Вторая песнь канона обычно отсутствует по причине обличительного и грозного характера второй библейской песни (из Второзакония), так что весь канон состоит теперь из восьми песней. Вторая песнь полного канона имеется в каноне предпоследней субботы Великого Поста и в субботу седьмую по Пасхе (суббота перед Пятидесятницей) – эти два дня посвящены памяти умерших. Также и в великом покаянном каноне св. Андрея Критского имеется вторая песнь.

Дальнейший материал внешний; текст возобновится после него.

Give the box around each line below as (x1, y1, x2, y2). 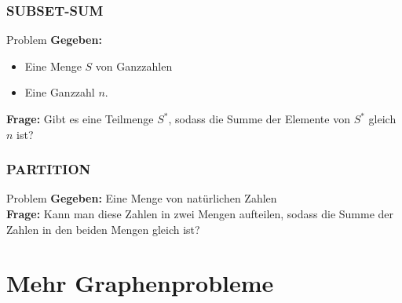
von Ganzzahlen (95, 57, 173, 74)
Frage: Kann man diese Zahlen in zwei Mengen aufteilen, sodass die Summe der (6, 206, 394, 221)
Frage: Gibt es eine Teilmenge (6, 111, 154, 126)
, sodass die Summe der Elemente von (168, 111, 350, 126)
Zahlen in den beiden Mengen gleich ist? (6, 221, 200, 237)
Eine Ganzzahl (24, 84, 95, 100)
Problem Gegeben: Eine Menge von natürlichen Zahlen (6, 190, 277, 206)
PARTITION (6, 159, 91, 179)
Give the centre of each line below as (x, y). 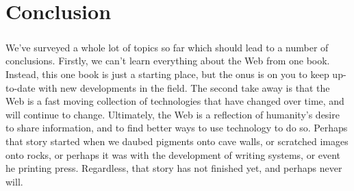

Кроме полных канонов (со второй песнью или без неё), в Великом Посту, перед Рождеством Христовым и Богоявлением, имеются неполные каноны: двупеснец (διωδιον), состоящие только из двух песней, 8-й и 9-й, или трипеснец (τριωδιον), состоящие из трёх песней. Восьмая и девятая песни остаются во всех случаях, а одна из недостающих песней меняется по дням седмицы: в понедельник поётся первая песнь, во вторник – вторая, в среду – третья, в четверг – четвёртая, в пятницу – пятая, а в субботу – шестая и седьмая, так что образуется с постоянными 8-й и 9-й песнью– четверопеснец (τετραωδιον). Эти частичные каноны комбинируются в данный день с полными канонами, посвящёнными памяти святых данного дня. Каждый из этих частичных канонов или канонов полных может быть составлен в другом гласе чем те, которые в этот день с ними комбинируются. Поэтому в богослужении, в этой его части утрени, происходит постоянное модулирование из одного гласа в другой, что вносит в музыкальное оформление этой части службы немалое разнообразие.
Канон, который в утрени занимает центральное положение, разделяется на три части, отделяемые друг от друга малыми ектеньями, а также и некоторыми, более или менее краткими песнопениями (седальными, ипакои, кондаком с икосом). При этом песни канона группируются по три:
А) Песни 1 (2-я отсутствует), 3;
В) песни 4, 5, 6 и
С) песни 7, 8, 9,
причём по большей части девятой песни предшествует пение песни Богоматери «Величит душа моя Господа» с припевом: «Честнейшую херувим...», или же, в двунадесятые праздники, вместо «Честнейшей» поются особые припевы.
В зависимости от степени праздника каждая песнь канона в каждой из трёх групп, или же вся группа песней заканчивается пением ирмоса последней в данной группе песни; большей частью ирмос этот берётся из иного канона, нежели те, которые входят в комбинацию канонов данного дня. Такой ирмос исполняется (где это возможно) обоими хорами, соединёнными на середине храма в один хор65.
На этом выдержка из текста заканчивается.